---- Recorded data

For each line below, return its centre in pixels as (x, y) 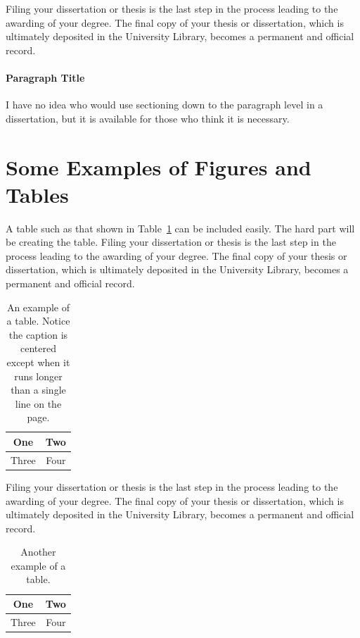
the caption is (38, 334)
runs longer (38, 376)
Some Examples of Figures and (159, 167)
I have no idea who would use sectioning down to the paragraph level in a (165, 105)
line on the (38, 403)
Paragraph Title (45, 77)
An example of (38, 307)
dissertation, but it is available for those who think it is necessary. (148, 118)
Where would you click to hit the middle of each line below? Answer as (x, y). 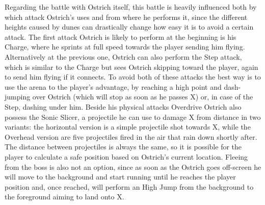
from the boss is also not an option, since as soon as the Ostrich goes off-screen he (133, 166)
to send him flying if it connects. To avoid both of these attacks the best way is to (133, 77)
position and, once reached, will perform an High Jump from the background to (129, 186)
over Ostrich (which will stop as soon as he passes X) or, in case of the (143, 97)
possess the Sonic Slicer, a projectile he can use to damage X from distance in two (133, 117)
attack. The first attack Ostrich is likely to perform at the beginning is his (121, 36)
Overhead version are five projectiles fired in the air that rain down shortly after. (131, 136)
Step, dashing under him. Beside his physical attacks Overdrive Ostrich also (123, 106)
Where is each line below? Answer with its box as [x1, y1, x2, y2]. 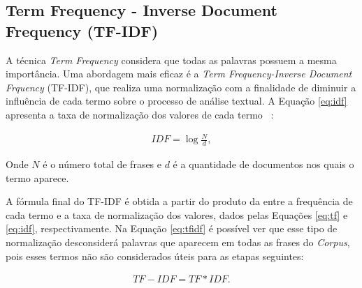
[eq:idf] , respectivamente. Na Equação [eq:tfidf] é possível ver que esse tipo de [6, 221, 338, 236]
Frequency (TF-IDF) [6, 20, 159, 41]
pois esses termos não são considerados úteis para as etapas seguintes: [6, 248, 304, 263]
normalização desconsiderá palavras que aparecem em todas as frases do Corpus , [6, 234, 350, 249]
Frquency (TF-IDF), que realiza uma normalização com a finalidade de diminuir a [6, 79, 356, 94]
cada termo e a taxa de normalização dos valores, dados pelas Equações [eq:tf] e [6, 207, 348, 222]
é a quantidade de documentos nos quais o [173, 156, 354, 171]
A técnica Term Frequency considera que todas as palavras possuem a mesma [6, 52, 337, 67]
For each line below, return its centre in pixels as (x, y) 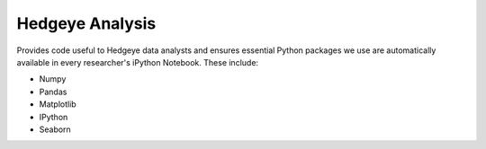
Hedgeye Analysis (86, 23)
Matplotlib (58, 104)
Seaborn (55, 129)
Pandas (53, 92)
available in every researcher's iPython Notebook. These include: (138, 62)
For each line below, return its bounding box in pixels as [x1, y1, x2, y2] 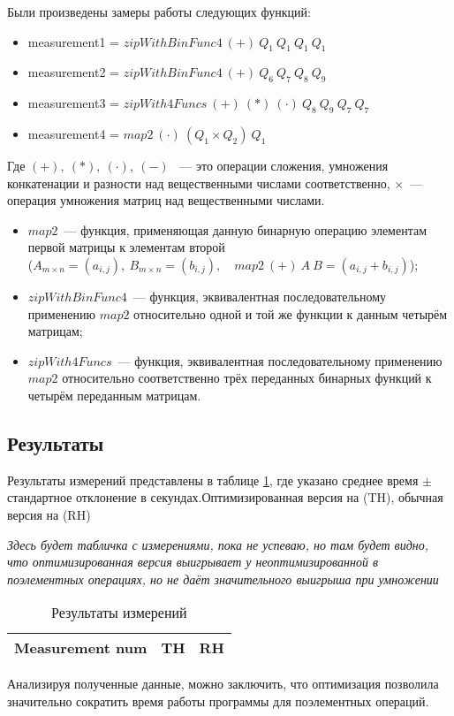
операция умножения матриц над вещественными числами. [7, 191, 325, 209]
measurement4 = [27, 124, 119, 142]
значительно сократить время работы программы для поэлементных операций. [7, 691, 429, 710]
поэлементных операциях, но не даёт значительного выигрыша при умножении [7, 569, 439, 588]
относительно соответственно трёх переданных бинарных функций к [62, 369, 432, 387]
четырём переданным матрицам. [27, 385, 201, 404]
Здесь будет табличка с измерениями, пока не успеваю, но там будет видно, [7, 535, 429, 553]
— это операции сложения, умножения [179, 156, 389, 174]
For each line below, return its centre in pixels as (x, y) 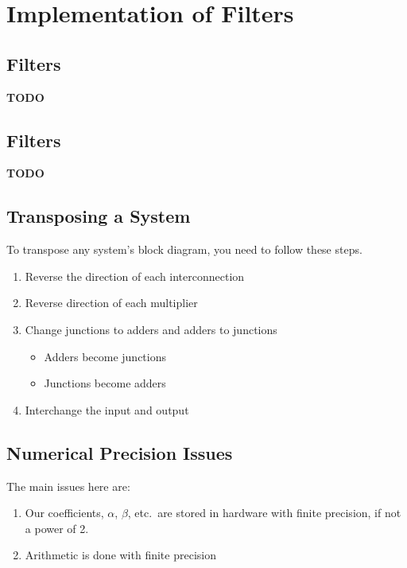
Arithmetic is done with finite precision (120, 555)
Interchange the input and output (107, 409)
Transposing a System (99, 216)
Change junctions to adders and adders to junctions (151, 329)
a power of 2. (57, 528)
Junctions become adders (105, 383)
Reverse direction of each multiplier (111, 303)
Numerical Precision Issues (120, 452)
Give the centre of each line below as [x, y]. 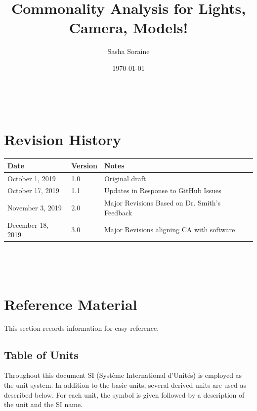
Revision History [63, 139]
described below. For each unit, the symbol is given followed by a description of [124, 394]
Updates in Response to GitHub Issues [163, 190]
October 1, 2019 [32, 178]
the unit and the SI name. [43, 404]
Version [84, 165]
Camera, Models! [128, 27]
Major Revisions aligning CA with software [170, 230]
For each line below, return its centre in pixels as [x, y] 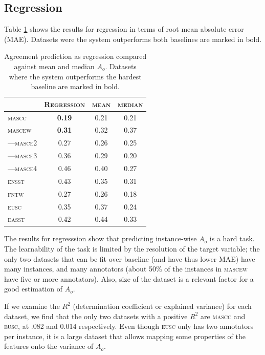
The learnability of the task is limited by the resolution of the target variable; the [132, 249]
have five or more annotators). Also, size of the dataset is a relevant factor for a [129, 278]
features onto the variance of [49, 346]
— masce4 [23, 168]
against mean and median [54, 66]
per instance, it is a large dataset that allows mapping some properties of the [125, 336]
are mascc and [223, 316]
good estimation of [34, 289]
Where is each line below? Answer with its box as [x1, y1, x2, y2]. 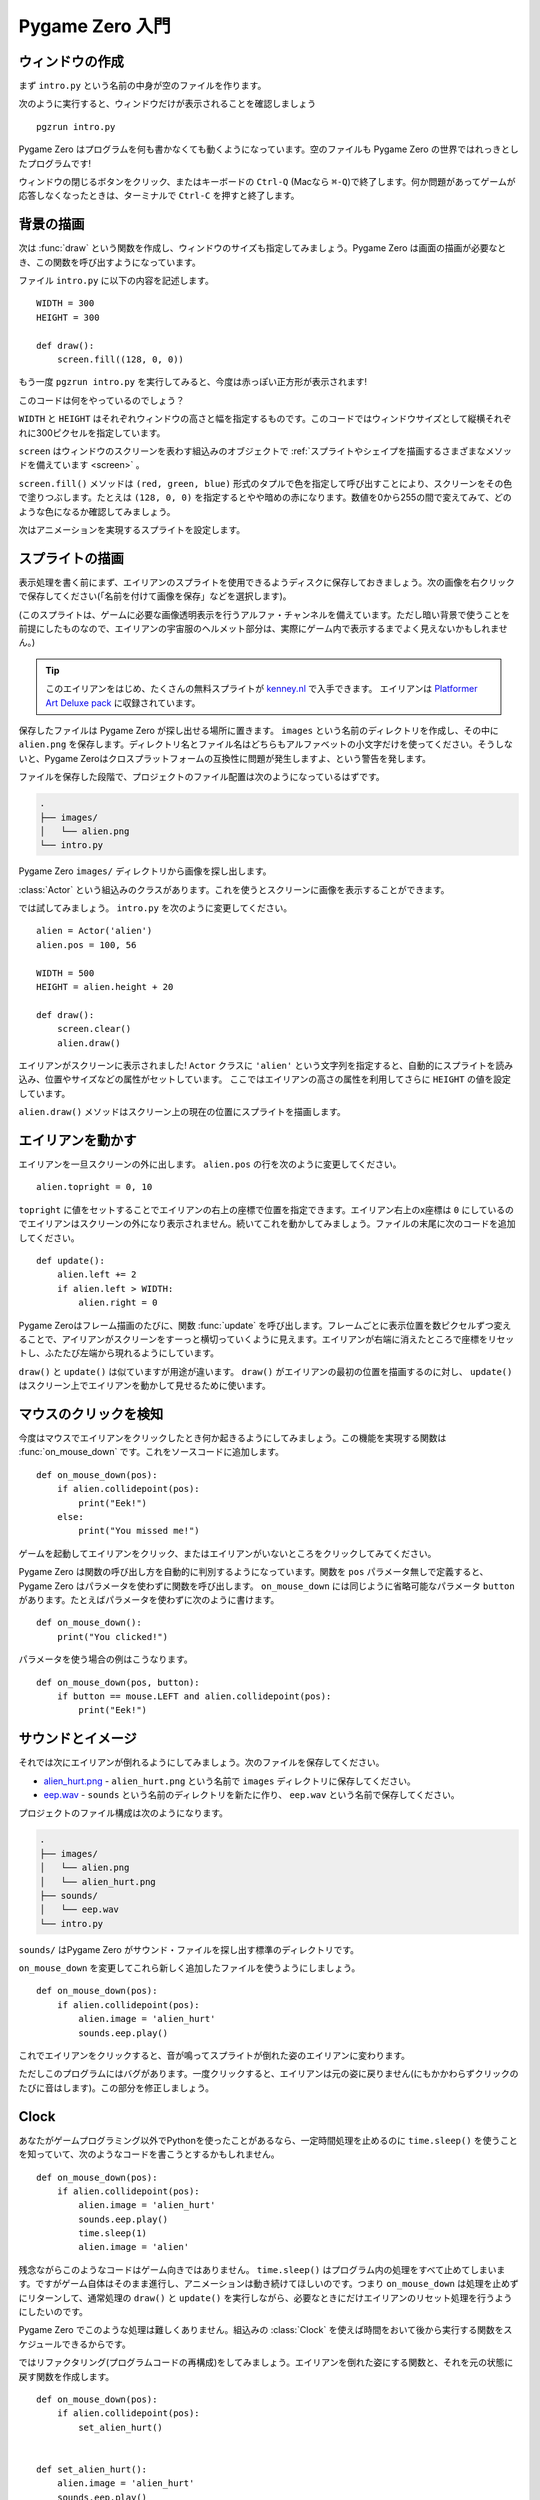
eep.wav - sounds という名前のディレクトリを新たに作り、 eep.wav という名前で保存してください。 [43, 1788, 460, 1800]
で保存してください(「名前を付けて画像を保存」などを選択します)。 [18, 590, 292, 602]
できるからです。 [61, 2338, 131, 2350]
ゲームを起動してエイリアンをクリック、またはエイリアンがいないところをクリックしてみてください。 [18, 1547, 437, 1559]
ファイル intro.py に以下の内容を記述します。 [18, 275, 214, 287]
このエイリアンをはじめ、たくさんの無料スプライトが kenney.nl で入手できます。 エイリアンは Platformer [45, 683, 478, 695]
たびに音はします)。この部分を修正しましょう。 [18, 2081, 215, 2094]
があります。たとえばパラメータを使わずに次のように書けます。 [18, 1593, 280, 1605]
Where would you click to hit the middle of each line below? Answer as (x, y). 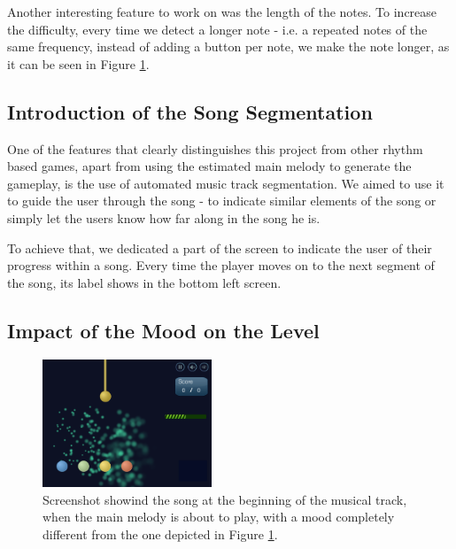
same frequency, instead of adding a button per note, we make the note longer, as (228, 46)
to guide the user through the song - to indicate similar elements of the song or (222, 201)
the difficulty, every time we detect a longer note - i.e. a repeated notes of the (217, 29)
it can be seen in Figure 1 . (78, 63)
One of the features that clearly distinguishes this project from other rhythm (215, 148)
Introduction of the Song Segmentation (190, 111)
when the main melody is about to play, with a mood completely (219, 517)
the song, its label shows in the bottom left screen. (144, 282)
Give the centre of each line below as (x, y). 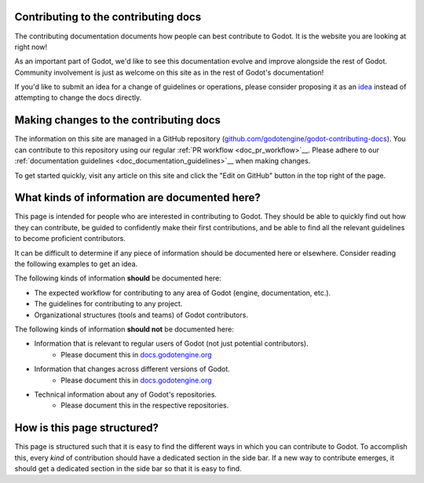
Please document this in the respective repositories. (145, 405)
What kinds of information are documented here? (137, 198)
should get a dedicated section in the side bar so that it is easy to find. (128, 468)
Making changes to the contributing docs (118, 121)
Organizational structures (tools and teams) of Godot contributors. (141, 315)
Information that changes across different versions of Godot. (132, 369)
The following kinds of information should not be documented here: (124, 329)
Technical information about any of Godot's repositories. (126, 394)
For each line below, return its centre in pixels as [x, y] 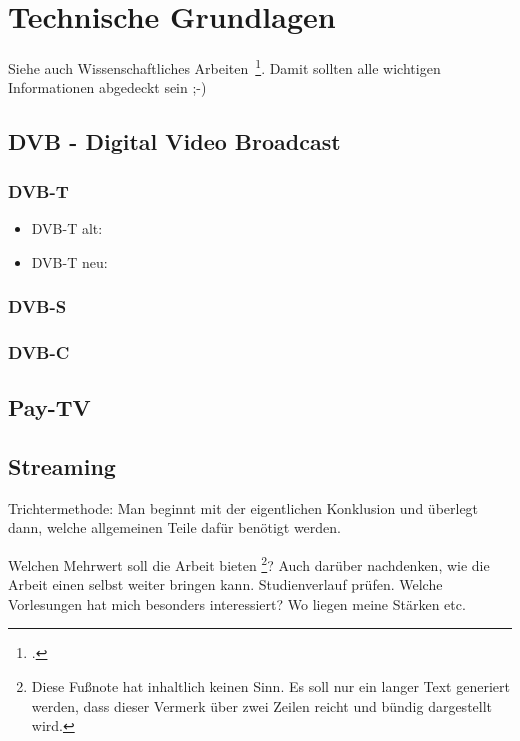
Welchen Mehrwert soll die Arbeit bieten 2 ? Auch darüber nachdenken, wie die [249, 563]
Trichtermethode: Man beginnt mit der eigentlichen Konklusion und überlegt [243, 507]
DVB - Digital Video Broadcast [174, 141]
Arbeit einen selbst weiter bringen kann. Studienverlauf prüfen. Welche [225, 584]
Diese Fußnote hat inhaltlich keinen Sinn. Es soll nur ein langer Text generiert [270, 686]
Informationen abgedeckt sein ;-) [107, 87]
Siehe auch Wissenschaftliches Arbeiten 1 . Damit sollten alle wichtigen [224, 66]
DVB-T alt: [67, 227]
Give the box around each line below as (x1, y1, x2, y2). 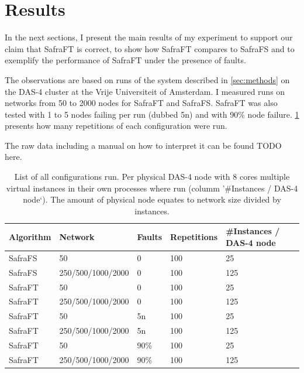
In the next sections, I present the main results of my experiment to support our (5, 31, 293, 43)
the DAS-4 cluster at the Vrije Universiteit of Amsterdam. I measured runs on (5, 85, 285, 97)
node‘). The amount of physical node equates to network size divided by (23, 193, 281, 206)
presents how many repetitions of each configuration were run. (5, 119, 227, 132)
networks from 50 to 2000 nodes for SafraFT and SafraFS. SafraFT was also (5, 97, 278, 109)
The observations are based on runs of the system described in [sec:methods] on (5, 73, 290, 85)
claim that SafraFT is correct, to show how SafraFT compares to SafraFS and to (5, 42, 295, 54)
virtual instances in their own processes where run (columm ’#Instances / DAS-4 (6, 182, 298, 194)
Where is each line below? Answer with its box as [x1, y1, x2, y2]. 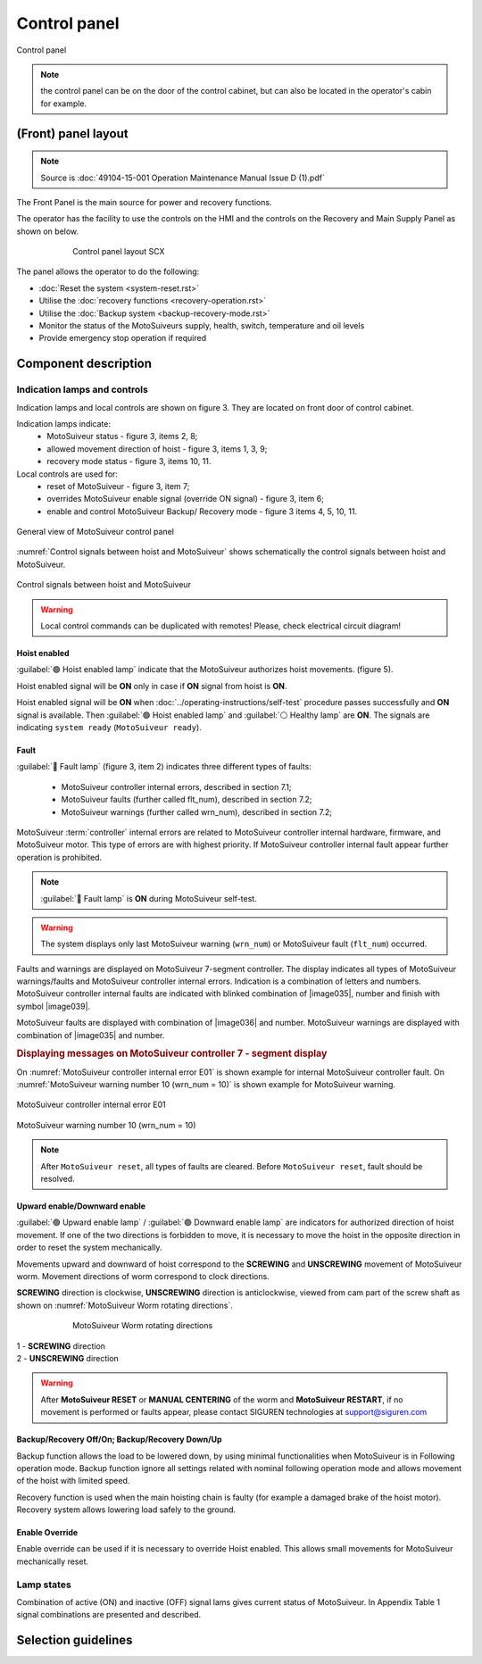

--------

◆ Required work
Would you write out the data exactly, with no pictures in the copy?

◆ Answer box
For each line below, return its centre in pixels as (x, y) 
the caption is (38, 334)
runs longer (38, 376)
Some Examples of Figures and (159, 167)
I have no idea who would use sectioning down to the paragraph level in a (165, 105)
line on the (38, 403)
Paragraph Title (45, 77)
An example of (38, 307)
dissertation, but it is available for those who think it is necessary. (148, 118)
Where would you click to hit the middle of each line below? Answer as (x, y). 
from the boss is also not an option, since as soon as the Ostrich goes off-screen he (133, 166)
to send him flying if it connects. To avoid both of these attacks the best way is to (133, 77)
position and, once reached, will perform an High Jump from the background to (129, 186)
over Ostrich (which will stop as soon as he passes X) or, in case of the (143, 97)
possess the Sonic Slicer, a projectile he can use to damage X from distance in two (133, 117)
attack. The first attack Ostrich is likely to perform at the beginning is his (121, 36)
Overhead version are five projectiles fired in the air that rain down shortly after. (131, 136)
Step, dashing under him. Beside his physical attacks Overdrive Ostrich also (123, 106)
Where is each line below? Answer with its box as [x1, y1, x2, y2]. 
[eq:idf] , respectivamente. Na Equação [eq:tfidf] é possível ver que esse tipo de [6, 221, 338, 236]
Frequency (TF-IDF) [6, 20, 159, 41]
pois esses termos não são considerados úteis para as etapas seguintes: [6, 248, 304, 263]
normalização desconsiderá palavras que aparecem em todas as frases do Corpus , [6, 234, 350, 249]
Frquency (TF-IDF), que realiza uma normalização com a finalidade de diminuir a [6, 79, 356, 94]
cada termo e a taxa de normalização dos valores, dados pelas Equações [eq:tf] e [6, 207, 348, 222]
é a quantidade de documentos nos quais o [173, 156, 354, 171]
A técnica Term Frequency considera que todas as palavras possuem a mesma [6, 52, 337, 67]
For each line below, return its centre in pixels as (x, y) 
Hedgeye Analysis (86, 23)
Matplotlib (58, 104)
Seaborn (55, 129)
Pandas (53, 92)
available in every researcher's iPython Notebook. These include: (138, 62)
For each line below, return its bounding box in pixels as [x1, y1, x2, y2] 
операция умножения матриц над вещественными числами. [7, 191, 325, 209]
measurement4 = [27, 124, 119, 142]
значительно сократить время работы программы для поэлементных операций. [7, 691, 429, 710]
поэлементных операциях, но не даёт значительного выигрыша при умножении [7, 569, 439, 588]
относительно соответственно трёх переданных бинарных функций к [62, 369, 432, 387]
четырём переданным матрицам. [27, 385, 201, 404]
Здесь будет табличка с измерениями, пока не успеваю, но там будет видно, [7, 535, 429, 553]
— это операции сложения, умножения [179, 156, 389, 174]
For each line below, return its centre in pixels as (x, y) 
Arithmetic is done with finite precision (120, 555)
Interchange the input and output (107, 409)
Transposing a System (99, 216)
Change junctions to adders and adders to junctions (151, 329)
a power of 2. (57, 528)
Junctions become adders (105, 383)
Reverse direction of each multiplier (111, 303)
Numerical Precision Issues (120, 452)
Give the centre of each line below as [x, y]. 
Revision History [63, 139]
described below. For each unit, the symbol is given followed by a description of [124, 394]
Updates in Response to GitHub Issues [163, 190]
October 1, 2019 [32, 178]
the unit and the SI name. [43, 404]
Version [84, 165]
Camera, Models! [128, 27]
Major Revisions aligning CA with software [170, 230]
For each line below, return its centre in pixels as [x, y] 
The learnability of the task is limited by the resolution of the target variable; the [132, 249]
have five or more annotators). Also, size of the dataset is a relevant factor for a [129, 278]
features onto the variance of [49, 346]
— masce4 [23, 168]
against mean and median [54, 66]
per instance, it is a large dataset that allows mapping some properties of the [125, 336]
are mascc and [223, 316]
good estimation of [34, 289]
Where is each line below? Answer with its box as [x1, y1, x2, y2]. 
eep.wav - sounds という名前のディレクトリを新たに作り、 eep.wav という名前で保存してください。 [43, 1788, 460, 1800]
で保存してください(「名前を付けて画像を保存」などを選択します)。 [18, 590, 292, 602]
できるからです。 [61, 2338, 131, 2350]
ゲームを起動してエイリアンをクリック、またはエイリアンがいないところをクリックしてみてください。 [18, 1547, 437, 1559]
ファイル intro.py に以下の内容を記述します。 [18, 275, 214, 287]
このエイリアンをはじめ、たくさんの無料スプライトが kenney.nl で入手できます。 エイリアンは Platformer [45, 683, 478, 695]
たびに音はします)。この部分を修正しましょう。 [18, 2081, 215, 2094]
があります。たとえばパラメータを使わずに次のように書けます。 [18, 1593, 280, 1605]
Where would you click to hit the middle of each line below? Answer as (x, y). 
same frequency, instead of adding a button per note, we make the note longer, as (228, 46)
to guide the user through the song - to indicate similar elements of the song or (222, 201)
the difficulty, every time we detect a longer note - i.e. a repeated notes of the (217, 29)
it can be seen in Figure 1 . (78, 63)
One of the features that clearly distinguishes this project from other rhythm (215, 148)
Introduction of the Song Segmentation (190, 111)
when the main melody is about to play, with a mood completely (219, 517)
the song, its label shows in the bottom left screen. (144, 282)
Give the centre of each line below as (x, y). 
Please document this in the respective repositories. (145, 405)
What kinds of information are documented here? (137, 198)
should get a dedicated section in the side bar so that it is easy to find. (128, 468)
Making changes to the contributing docs (118, 121)
Organizational structures (tools and teams) of Godot contributors. (141, 315)
Information that changes across different versions of Godot. (132, 369)
The following kinds of information should not be documented here: (124, 329)
Technical information about any of Godot's repositories. (126, 394)
For each line below, return its centre in pixels as [x, y] 
Welchen Mehrwert soll die Arbeit bieten 2 ? Auch darüber nachdenken, wie die [249, 563]
Trichtermethode: Man beginnt mit der eigentlichen Konklusion und überlegt [243, 507]
DVB - Digital Video Broadcast [174, 141]
Arbeit einen selbst weiter bringen kann. Studienverlauf prüfen. Welche [225, 584]
Diese Fußnote hat inhaltlich keinen Sinn. Es soll nur ein langer Text generiert [270, 686]
Informationen abgedeckt sein ;-) [107, 87]
Siehe auch Wissenschaftliches Arbeiten 1 . Damit sollten alle wichtigen [224, 66]
DVB-T alt: [67, 227]
Give the box around each line below as (x1, y1, x2, y2). 
In the next sections, I present the main results of my experiment to support our (5, 31, 293, 43)
the DAS-4 cluster at the Vrije Universiteit of Amsterdam. I measured runs on (5, 85, 285, 97)
node‘). The amount of physical node equates to network size divided by (23, 193, 281, 206)
presents how many repetitions of each configuration were run. (5, 119, 227, 132)
networks from 50 to 2000 nodes for SafraFT and SafraFS. SafraFT was also (5, 97, 278, 109)
The observations are based on runs of the system described in [sec:methods] on (5, 73, 290, 85)
claim that SafraFT is correct, to show how SafraFT compares to SafraFS and to (5, 42, 295, 54)
virtual instances in their own processes where run (columm ’#Instances / DAS-4 (6, 182, 298, 194)
Where is each line below? Answer with its box as [x1, y1, x2, y2]. 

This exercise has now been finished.